手机震动的时候,林屿正在书桌前发呆。
屏幕亮起来,沈砚发来一个压缩文件包,文件名是一串数字编号,看起来像是日期。下面跟着一行字:“新到的,刚冲洗出来。”
林屿的手指停在屏幕上方,没有立刻点开。
窗外的天色已经暗下来了,房间里的光线变得昏沉。
他听见楼下厨房里传来水声,母亲在洗什么东西。
那个花瓶她已经洗了很久,从下午到现在,反复冲洗了不知道多少遍。
林屿把手机拿起,解开锁屏。文件包开始下载,进度条一点一点推进,像缓慢的刽子手的步伐。他把手机音量调成静音,才点开了第一张照片。
照片里是琴房的角落,那架三角钢琴占据画面的大半。
光线从侧面的窗户倾泻进来,在琴身上镀了一层柔和的边缘。
母亲坐在琴凳上,侧着身子,正在和什么人说话。
她穿着一件深绿色连衣裙。
林屿的目光停在那条裙子上。
是那种很正的墨绿色,丝绸质地——他能想象出它在光线下会泛起的那种柔和的、近乎流动的光泽,像深潭底部透上来的水光。
领口开得不算低,但因为侧坐的姿势,衣料在她锁骨下方微微垂落,形成一个浅浅的V形褶皱。
布料从她的肩头滑下一段,贴着锁骨的边缘,露出一小片皮肤。
那片皮肤在琴房侧窗斜射进来的光线下格外白,像是从未见过阳光的地方,带着一种瓷器般温润的质感。

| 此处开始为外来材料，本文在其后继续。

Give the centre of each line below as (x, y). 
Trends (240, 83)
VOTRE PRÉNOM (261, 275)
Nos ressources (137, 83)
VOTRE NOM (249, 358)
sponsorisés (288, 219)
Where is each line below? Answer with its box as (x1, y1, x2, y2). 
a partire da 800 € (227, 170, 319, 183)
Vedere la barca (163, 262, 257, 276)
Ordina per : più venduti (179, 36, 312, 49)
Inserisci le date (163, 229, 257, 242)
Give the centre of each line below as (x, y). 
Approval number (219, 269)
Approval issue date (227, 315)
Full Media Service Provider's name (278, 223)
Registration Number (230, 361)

她的锁骨很清晰,骨相精致,从脖颈根部向肩膀的方向微微倾斜,形成一个浅窄的凹槽。
在那片白皙的皮肤上,锁骨内侧偏下的位置,有一颗很小的痣。
颜色淡淡的,深褐色带一点灰,像铅笔尖在纸上轻轻点了一下后留下的墨痕。
她的皮肤很白,那颗痣就格外清晰,像白瓷上落了一粒细砂。
林屿盯着那颗痣看了很久。
手指在屏幕边缘停住了。
他记得那颗痣。
小时候母亲抱他的时候,他趴在她肩上,视线正好落在那个位置。
他会伸出食指去碰那颗小点,指腹按在那颗痣上,感受皮肤的温度。
母亲会笑着捉住他的手说别闹,顺势把他往上托一托,他的脸就贴到她脖子侧面,闻到洗衣液和她身上那种说不清的、带着体温的气息混合在一起的味道。

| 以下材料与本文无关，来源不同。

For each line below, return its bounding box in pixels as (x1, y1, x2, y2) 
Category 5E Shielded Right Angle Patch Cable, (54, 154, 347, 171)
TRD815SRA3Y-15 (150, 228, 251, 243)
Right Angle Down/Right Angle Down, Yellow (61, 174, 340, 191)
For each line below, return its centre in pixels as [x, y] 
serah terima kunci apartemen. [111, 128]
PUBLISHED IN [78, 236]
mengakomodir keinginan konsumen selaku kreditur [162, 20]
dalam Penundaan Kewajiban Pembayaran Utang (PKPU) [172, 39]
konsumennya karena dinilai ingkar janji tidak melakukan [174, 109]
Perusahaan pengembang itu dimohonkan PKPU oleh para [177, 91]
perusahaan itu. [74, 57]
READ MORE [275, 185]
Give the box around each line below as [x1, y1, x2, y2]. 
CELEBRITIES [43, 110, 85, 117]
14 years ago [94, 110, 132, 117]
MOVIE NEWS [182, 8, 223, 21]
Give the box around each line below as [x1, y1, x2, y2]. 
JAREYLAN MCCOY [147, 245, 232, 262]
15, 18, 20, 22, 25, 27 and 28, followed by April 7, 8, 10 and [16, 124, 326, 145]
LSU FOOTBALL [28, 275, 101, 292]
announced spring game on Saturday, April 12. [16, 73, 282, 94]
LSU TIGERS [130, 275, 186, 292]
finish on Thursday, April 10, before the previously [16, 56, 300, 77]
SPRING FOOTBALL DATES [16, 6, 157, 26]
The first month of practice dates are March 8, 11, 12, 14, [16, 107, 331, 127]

那时候他的手很小,指腹压在那颗痣上的触感是软的,微微凸起,像一粒嵌在皮肤里的芝麻。
现在他的手指悬在屏幕上方,离那张照片里锁骨的位置隔着一层冷光的玻璃面板。
他试了一下——指腹按在那颗痣的像素上,屏幕没反应。
什么也没有。
只有玻璃的冰凉贴上指腹。
照片继续加载。
第二张还是同一个场景,角度略有不同。
母亲抬着头,脖子微微仰起,下颌线和颈部的线条连成一段柔和的、如流水般的弧度——从耳根滑到下颔尖,再沿着颈侧一路延伸到锁骨的凹陷处。
她脖子上戴着一条细细的项链,链子极细,看不清,只在光线扫过的时候泛起一点金属的微光,像蛛丝上沾了一粒露水。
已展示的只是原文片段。